Researchers at the Gwangju Institute of Science and Technology (GIST), led by Professor Jeon Hae Gon from the AI Graduate School, have developed an artificial intelligence (AI) algorithm that predicts pedestrian paths by mimicking human thought processes using large language model (LLM) technology. This could be applied to pedestrian avoidance technologies in autonomous driving systems that need to ensure pedestrian safety, as well as in the field of service robots.
Jeon said, “This research achievement has significant academic implications as it shows that the LLM can simulate human thought processes, infer social relationships, learn human behavior dynamics, and predict future actions. If the LLM can go beyond text to make physical dynamic inferences, it will expedite the expansion and practical application of Artificial General Intelligence (AGI).”
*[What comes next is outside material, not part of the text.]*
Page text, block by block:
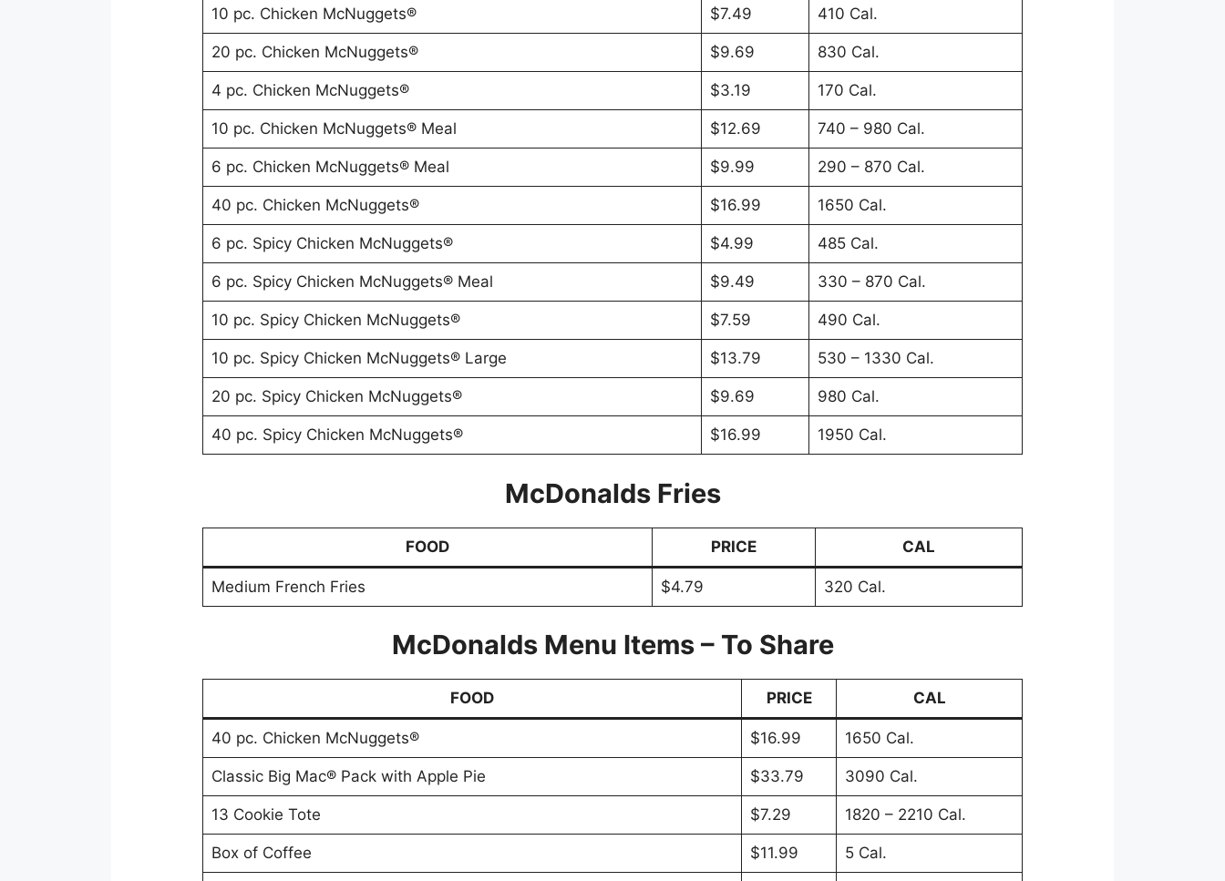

So far, methodologies for predicting pedestrian future paths with AI have used mathematical and statistical methods to model pedestrian positions, predicting possible paths and final destinations. This method, which predicts the most likely position using only numbers, has its limitations in representing human thought.
The research team developed a technology that predicts future pedestrian plans much more similarly to human thought. They integrated the vast amount of knowledge possessed by the LLM to analyze the current state of the pedestrians and their social relationships with surrounding people in a human-like manner.
The LLM, well known as Chat GPT, is a type of AI. It is a deep learning-based model equipped with the ability to understand and generate human language after learning a vast amount of text data.
In this study, the research team utilized the high level of language understanding and generation capabilities possessed by the LLM. Through this, they developed an AI capable of human cognition and social reasoning. It was able to predict the walking direction and destination, form groups of pedestrians, avoid potential collisions, and make preliminary and subsequent arrangements.
Unlike the existing methodology, which uses only numbers to determine why AI predicted a certain behavior, a major advantage of this study is that the language model can directly communicate the results of social reasoning conversationally.
Furthermore, with the results of this study, the LLM has been able to predict human physical behavior dynamics directly, moving beyond the limitations of text. The language model, which recognizes the grammar and flow of writing as patterns, perceives each step of a pedestrian as a kind of pattern and predicts the next step.
With the results of this study, the AI’s understanding of dynamics, combined with instantaneous social reasoning in every situation humans face, is expected to think more like a human and predict the future similarly to human decision-making.
This study, led by Jeon and carried out by Ph.D. candidate Bae In Hwan, will be presented at the world’s top AI academic conference, CVPR, on June 19.